## HOW TO COMPLETE THIS TASK:
In your reply, write out the records exactly, each line intact.

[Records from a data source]
BEGIN

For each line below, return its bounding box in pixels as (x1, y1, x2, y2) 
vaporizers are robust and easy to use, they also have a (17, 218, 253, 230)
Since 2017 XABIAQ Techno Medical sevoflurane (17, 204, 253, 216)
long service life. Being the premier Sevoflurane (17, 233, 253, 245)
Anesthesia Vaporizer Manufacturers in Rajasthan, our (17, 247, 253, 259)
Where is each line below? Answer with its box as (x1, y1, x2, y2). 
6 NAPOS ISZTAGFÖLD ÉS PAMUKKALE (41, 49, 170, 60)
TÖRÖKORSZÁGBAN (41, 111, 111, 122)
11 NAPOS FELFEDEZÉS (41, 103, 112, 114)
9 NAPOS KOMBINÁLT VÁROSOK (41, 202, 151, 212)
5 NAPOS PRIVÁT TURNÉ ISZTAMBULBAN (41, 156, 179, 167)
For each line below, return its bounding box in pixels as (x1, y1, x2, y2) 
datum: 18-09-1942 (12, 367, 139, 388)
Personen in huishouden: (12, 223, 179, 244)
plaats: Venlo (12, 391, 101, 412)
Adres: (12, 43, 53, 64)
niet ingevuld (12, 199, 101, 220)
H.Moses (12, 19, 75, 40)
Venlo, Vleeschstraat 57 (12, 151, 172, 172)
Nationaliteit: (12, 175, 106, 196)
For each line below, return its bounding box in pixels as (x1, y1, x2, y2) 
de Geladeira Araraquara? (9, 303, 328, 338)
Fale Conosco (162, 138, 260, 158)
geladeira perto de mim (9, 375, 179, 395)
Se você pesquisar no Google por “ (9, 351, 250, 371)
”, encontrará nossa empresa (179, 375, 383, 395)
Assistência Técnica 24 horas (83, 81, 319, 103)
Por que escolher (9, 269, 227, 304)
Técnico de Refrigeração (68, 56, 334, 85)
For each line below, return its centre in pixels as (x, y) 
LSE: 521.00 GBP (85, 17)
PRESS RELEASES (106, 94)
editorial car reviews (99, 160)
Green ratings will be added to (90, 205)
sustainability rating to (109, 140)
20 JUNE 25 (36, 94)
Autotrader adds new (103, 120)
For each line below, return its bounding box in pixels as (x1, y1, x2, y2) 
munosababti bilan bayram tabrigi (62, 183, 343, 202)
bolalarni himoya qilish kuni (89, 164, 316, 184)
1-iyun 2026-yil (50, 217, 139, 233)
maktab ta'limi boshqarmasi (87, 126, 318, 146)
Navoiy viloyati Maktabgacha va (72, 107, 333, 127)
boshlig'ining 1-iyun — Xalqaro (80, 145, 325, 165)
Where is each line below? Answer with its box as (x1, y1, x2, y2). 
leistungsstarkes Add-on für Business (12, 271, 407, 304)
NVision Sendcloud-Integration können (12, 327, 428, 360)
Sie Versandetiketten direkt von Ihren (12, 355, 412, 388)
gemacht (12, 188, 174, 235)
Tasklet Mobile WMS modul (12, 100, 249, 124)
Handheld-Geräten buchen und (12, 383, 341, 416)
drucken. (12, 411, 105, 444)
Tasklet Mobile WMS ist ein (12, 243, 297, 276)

END

## WRITTEN SOLUTION:
For each line below, return its bounding box in pixels as (x1, y1, x2, y2) 
vaporizers are robust and easy to use, they also have a (17, 218, 253, 230)
Since 2017 XABIAQ Techno Medical sevoflurane (17, 204, 253, 216)
long service life. Being the premier Sevoflurane (17, 233, 253, 245)
Anesthesia Vaporizer Manufacturers in Rajasthan, our (17, 247, 253, 259)
Where is each line below? Answer with its box as (x1, y1, x2, y2). 
6 NAPOS ISZTAGFÖLD ÉS PAMUKKALE (41, 49, 170, 60)
TÖRÖKORSZÁGBAN (41, 111, 111, 122)
11 NAPOS FELFEDEZÉS (41, 103, 112, 114)
9 NAPOS KOMBINÁLT VÁROSOK (41, 202, 151, 212)
5 NAPOS PRIVÁT TURNÉ ISZTAMBULBAN (41, 156, 179, 167)
For each line below, return its bounding box in pixels as (x1, y1, x2, y2) 
datum: 18-09-1942 (12, 367, 139, 388)
Personen in huishouden: (12, 223, 179, 244)
plaats: Venlo (12, 391, 101, 412)
Adres: (12, 43, 53, 64)
niet ingevuld (12, 199, 101, 220)
H.Moses (12, 19, 75, 40)
Venlo, Vleeschstraat 57 (12, 151, 172, 172)
Nationaliteit: (12, 175, 106, 196)
For each line below, return its bounding box in pixels as (x1, y1, x2, y2) 
de Geladeira Araraquara? (9, 303, 328, 338)
Fale Conosco (162, 138, 260, 158)
geladeira perto de mim (9, 375, 179, 395)
Se você pesquisar no Google por “ (9, 351, 250, 371)
”, encontrará nossa empresa (179, 375, 383, 395)
Assistência Técnica 24 horas (83, 81, 319, 103)
Por que escolher (9, 269, 227, 304)
Técnico de Refrigeração (68, 56, 334, 85)
For each line below, return its centre in pixels as (x, y) 
LSE: 521.00 GBP (85, 17)
PRESS RELEASES (106, 94)
editorial car reviews (99, 160)
Green ratings will be added to (90, 205)
sustainability rating to (109, 140)
20 JUNE 25 (36, 94)
Autotrader adds new (103, 120)
For each line below, return its bounding box in pixels as (x1, y1, x2, y2) 
munosababti bilan bayram tabrigi (62, 183, 343, 202)
bolalarni himoya qilish kuni (89, 164, 316, 184)
1-iyun 2026-yil (50, 217, 139, 233)
maktab ta'limi boshqarmasi (87, 126, 318, 146)
Navoiy viloyati Maktabgacha va (72, 107, 333, 127)
boshlig'ining 1-iyun — Xalqaro (80, 145, 325, 165)
Where is each line below? Answer with its box as (x1, y1, x2, y2). 
leistungsstarkes Add-on für Business (12, 271, 407, 304)
NVision Sendcloud-Integration können (12, 327, 428, 360)
Sie Versandetiketten direkt von Ihren (12, 355, 412, 388)
gemacht (12, 188, 174, 235)
Tasklet Mobile WMS modul (12, 100, 249, 124)
Handheld-Geräten buchen und (12, 383, 341, 416)
drucken. (12, 411, 105, 444)
Tasklet Mobile WMS ist ein (12, 243, 297, 276)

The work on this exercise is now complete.